Background: In recent years, Representation Learning techniques have proved a valuable resource in many research fields for effectively mapping abstract categories into numeric scales. In this study, we developed a model for learning tree species representations using deep neural networks and data from a Spanish National Forest Inventory. Our approach was based on a supervised species classification of every tree in the dataset using as input a set of phytocentric and geocentric variables derived from forest inventory data and environmental cartography. Derived from this, we produced two sets of representations: 1) tree-level, using the units of the embedding layer, and 2) species-level, using the weights of each category in the output layer.

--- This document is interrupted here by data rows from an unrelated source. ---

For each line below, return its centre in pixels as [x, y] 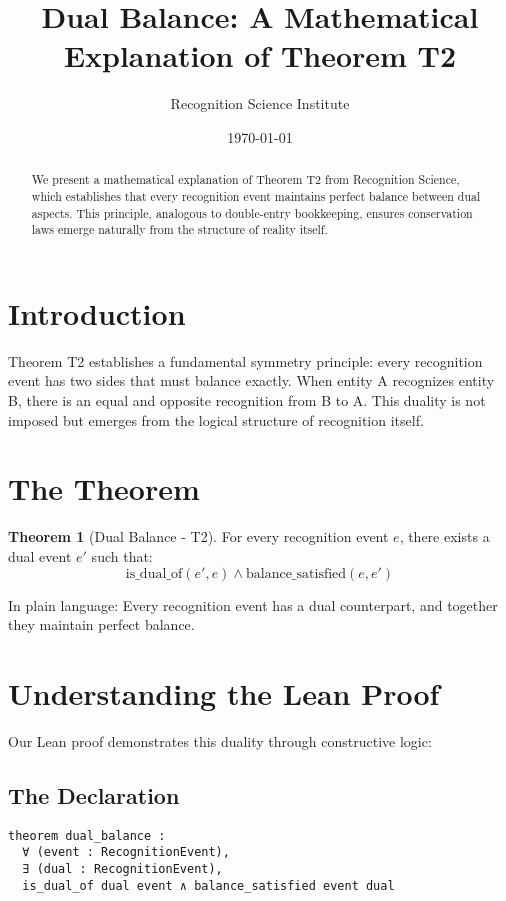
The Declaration [94, 794]
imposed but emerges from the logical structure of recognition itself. [216, 419]
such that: [122, 555]
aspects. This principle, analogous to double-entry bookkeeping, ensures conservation [252, 212]
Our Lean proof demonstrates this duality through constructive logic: [220, 740]
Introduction [97, 312]
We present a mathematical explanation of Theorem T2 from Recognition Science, [245, 179]
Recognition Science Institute [260, 103]

Results: Among the tested architectures, a model with two hidden layers of 1024 units and an embedding layer of 16 units provided the best apparent and test performances (Matthew's Correlation Coefficient = 0.89). The developed embeddings were evaluated intrinsically by estimating their correlations with supplementary species descriptors not included in the training dataset. This analysis revealed some significant associations that prove the generality of the embedding model. For instance, some latent dimensions could be used for differentiating conifer vs. broadleaved species. Other dimensions were correlated with forest species diversity indexes.
Conclusions: We concluded that the developed embeddings provided accurate and generalizable numeric representations of Spanish tree species that might be useful as a starting point for future research in forest modeling.